L’éducation des catholiques échouant entièrement à l’Église dans le cadre constitutionnel de 1867, il allait de soi que le clergé prenne en charge la jeunesse rurale, ce qu’il fit en investissant les écoles d’agriculture. L’engagement de l’Église allait donner l’embryon d’un écosystème éducatif et technique dans le l’École d’agriculture de Sainte-Anne-de-la Pocatière, qui jouera un rôle clé dans le développement du secteur agricole. Elle deviendra le principal point d’appui de la Faculté d’agriculture de l’Université Laval.
Publiée en 1891, l’encyclique Rerum novarum invite les autorités religieuses à prendre part au développement économique et social. Y prenant appui et s’inspirant des associations catholiques belges les Boerenbond, les membres du clergé inscrivent le mouvement coopératif dans la recherche d’une troisième voie : entre le capitalisme et le socialisme d’État.
L’approche qu’adopte le clergé est certes conservatrice et moralisatrice comme en témoigne la devise du collège avicole Saint-Thomas-d’Aquin : « après la religion l’agriculture ». Mais tiraillée entre la volonté de faire primer l’enseignement des valeurs chrétiennes et la nécessité de bâtir des organisations rentables, la coopération agricole aura été un des univers où l’esprit modernisateur de membres de l’Église s’est manifesté avec le plus de vigueur.
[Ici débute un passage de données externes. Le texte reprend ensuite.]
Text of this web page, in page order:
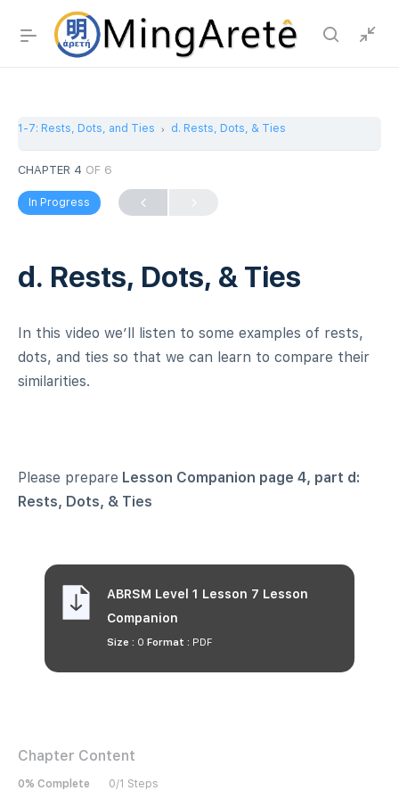
1-7: Rests, Dots, and Ties d. Rests, Dots, & Ties
CHAPTER 4 OF 6
In Progress
d. Rests, Dots, & Ties
In this video we’ll listen to some examples of rests,
dots, and ties so that we can learn to compare their
similarities.
Please prepare Lesson Companion page 4, part d:
Rests, Dots, & Ties
ABRSM Level 1 Lesson 7 Lesson
Companion
Size : 0 Format : PDF
Chapter Content
0% Complete 0/1 Steps
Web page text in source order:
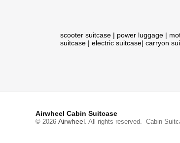
scooter suitcase | power luggage |
suitcase | electric suitcase| carryon
Airwheel Cabin Suitcase
© 2026 Airwheel. All rights reserved. Cabin
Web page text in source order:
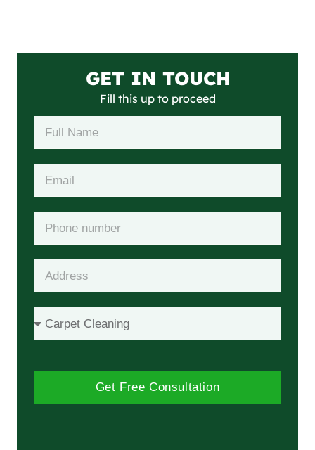
GET IN TOUCH
Fill this up to proceed
Get Free Consultation
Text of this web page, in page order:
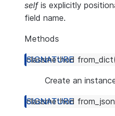
selfis explicitly
field name.
Methods
classmethod from_dict
Create an
classmethod from_json
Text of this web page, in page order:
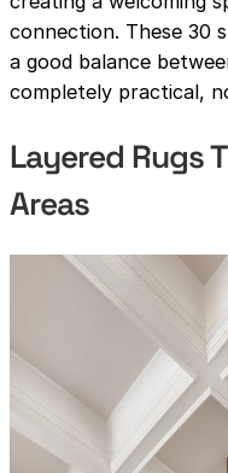
connection. These 30
a good balance
completely practical,
Layered Rugs
Areas
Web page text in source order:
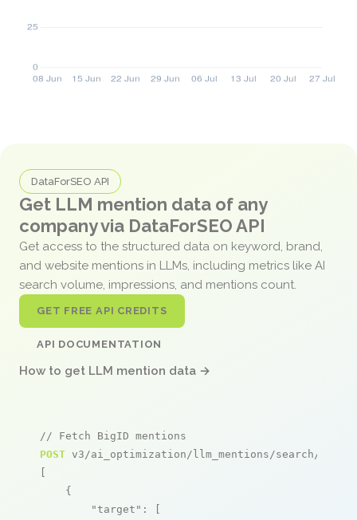
DataForSEO API
Get LLM mention data of any
company via DataForSEO API
Get access to the structured data on keyword, brand,
and website mentions in LLMs, including metrics like AI
search volume, impressions, and mentions count.
GET FREE API CREDITS
API DOCUMENTATION
How to get LLM mention data →
// Fetch BigID mentions
POST v3/ai_optimization/llm_mentions/search/live
[
    {
"target" : [
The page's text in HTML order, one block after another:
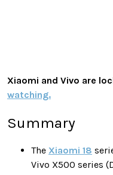
Xiaomi and Vivo are
watching.
Summary
The Xiaomi 18
Vivo X500 series
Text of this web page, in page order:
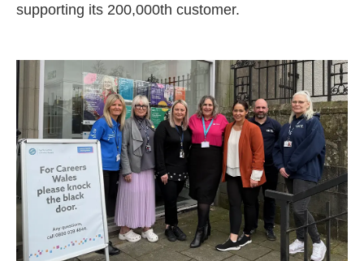
supporting its 200,000th customer.
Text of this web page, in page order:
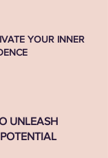
YOUR INNER
UNLEASH
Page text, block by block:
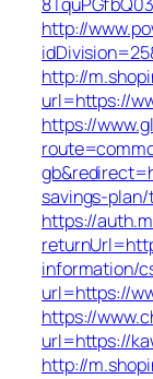
http://
http://
url=https://
https://
savings-
https://
information/
url=https://
https://
url=https://
http://
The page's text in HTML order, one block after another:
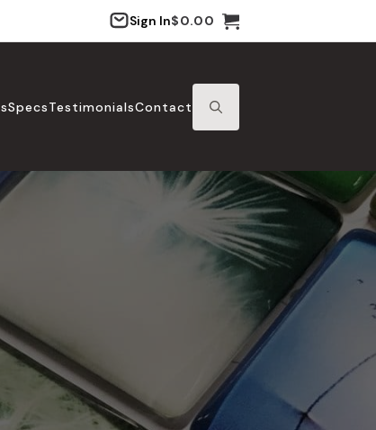
Sign In$0.00
SpecsTestimonialsContact
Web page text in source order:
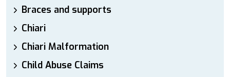
Braces and supports
Chiari
Chiari Malformation
Child Abuse Claims
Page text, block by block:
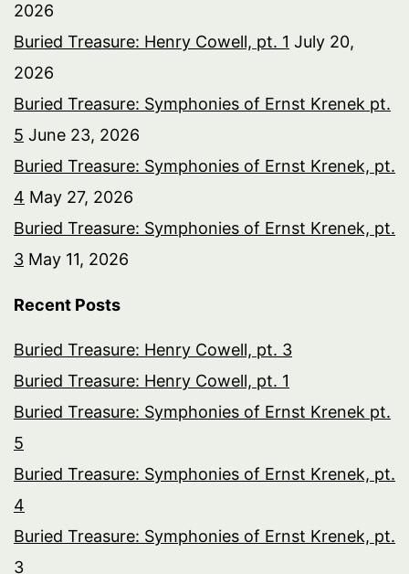
2026
Buried Treasure: Henry Cowell, pt. 1 July 20,
2026
Buried Treasure: Symphonies of Ernst Krenek pt.
5 June 23, 2026
Buried Treasure: Symphonies of Ernst Krenek, pt.
4 May 27, 2026
Buried Treasure: Symphonies of Ernst Krenek, pt.
3 May 11, 2026
Recent Posts
Buried Treasure: Henry Cowell, pt. 3
Buried Treasure: Henry Cowell, pt. 1
Buried Treasure: Symphonies of Ernst Krenek pt.
5
Buried Treasure: Symphonies of Ernst Krenek, pt.
4
Buried Treasure: Symphonies of Ernst Krenek, pt.
3
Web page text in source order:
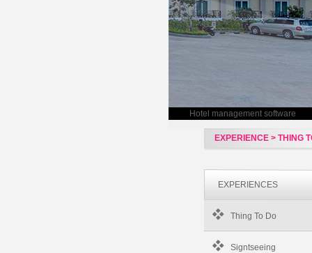
Hotel management software
EXPERIENCE > THING
EXPERIENCES
Thing To Do
Signtseeing
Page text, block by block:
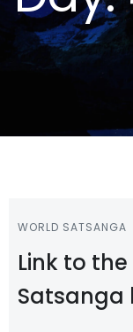
WORLD SATSANGA
Link to
Satsanga
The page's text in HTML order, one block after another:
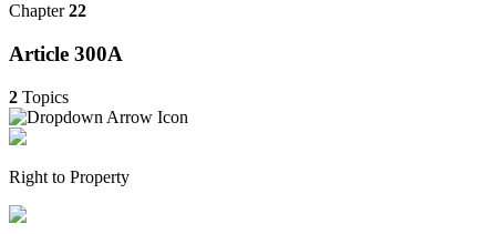
Chapter22
Article 300A
2 Topics
Right to Property
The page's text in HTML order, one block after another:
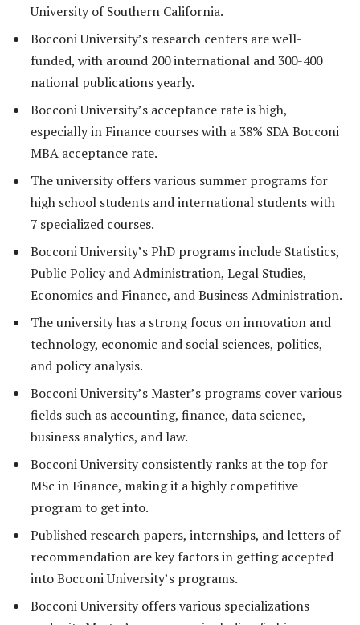
University of Southern California.
Bocconi University’s research centers are well-
funded, with around 200 international and 300-400
national publications yearly.
Bocconi University’s acceptance rate is high,
especially in Finance courses with a 38% SDA Bocconi
MBA acceptance rate.
The university offers various summer programs for
high school students and international students with
7 specialized courses.
Bocconi University’s PhD programs include Statistics,
Public Policy and Administration, Legal Studies,
Economics and Finance, and Business Administration.
The university has a strong focus on innovation and
technology, economic and social sciences, politics,
and policy analysis.
Bocconi University’s Master’s programs cover various
fields such as accounting, finance, data science,
business analytics, and law.
Bocconi University consistently ranks at the top for
MSc in Finance, making it a highly competitive
program to get into.
Published research papers, internships, and letters of
recommendation are key factors in getting accepted
into Bocconi University’s programs.
Bocconi University offers various specializations
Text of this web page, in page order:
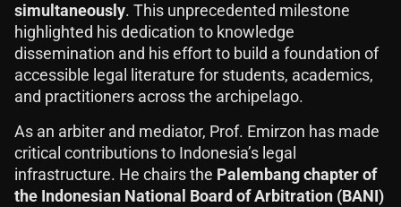
simultaneously. This unprecedented milestone
highlighted his dedication to knowledge
dissemination and his effort to build a foundation of
accessible legal literature for students, academics,
and practitioners across the archipelago.
As an arbiter and mediator, Prof. Emirzon has made
critical contributions to Indonesia’s legal
infrastructure. He chairs the Palembang chapter of
the Indonesian National Board of Arbitration (BANI)
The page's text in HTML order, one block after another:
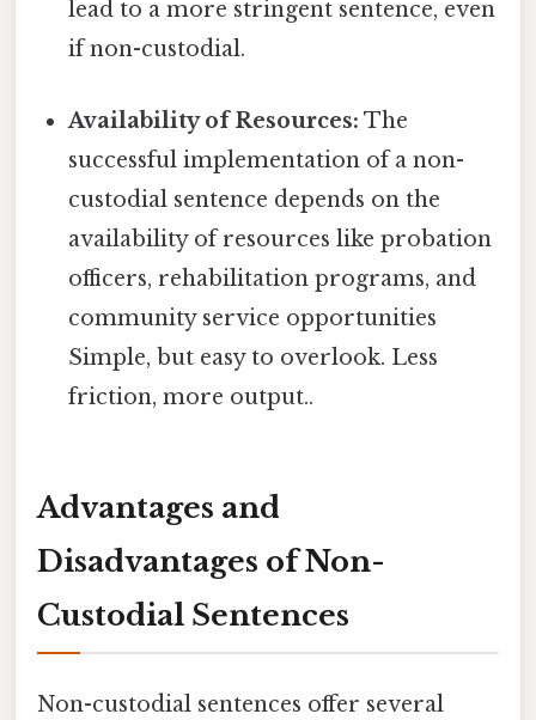
lead to a more stringent sentence, even
if non-custodial.
Availability of Resources: The
successful implementation of a non-
custodial sentence depends on the
availability of resources like probation
officers, rehabilitation programs, and
community service opportunities
Simple, but easy to overlook. Less
friction, more output..
Advantages and
Disadvantages of Non-
Custodial Sentences
Non-custodial sentences offer several

Par exemple, le Comptoir coopératif (fondé par les jésuites quelques années avant d’intégrer la Coopérative fédérée) devait selon l’article 2 des statuts généraux du Comptoir, « travailler au progrès religieux, intellectuel, social et économique de ses membres en prenant à cœur leurs intérêts matériels ». En témoigne aussi la contribution de l’abbé Jean-Baptiste-Arthur Allaire. Des cours de coopération sont dispensés au collège Saint-Thomas-d’Aquin qu’il dirige – il affirmera que « c’est dans ce collège qu’est née la coopération ». Devenu un des pères fondateurs du bulletin hebdomadaire Le Coopérateur agricole, le ministère de l’Agriculture le mandate en 1915 pour développer le mouvement. Dix années après l’adoption de la Loi sur les coopératives agricoles en 1908, le Québec compte 270 coopératives dont la plupart ont profité du soutien actif du clergé.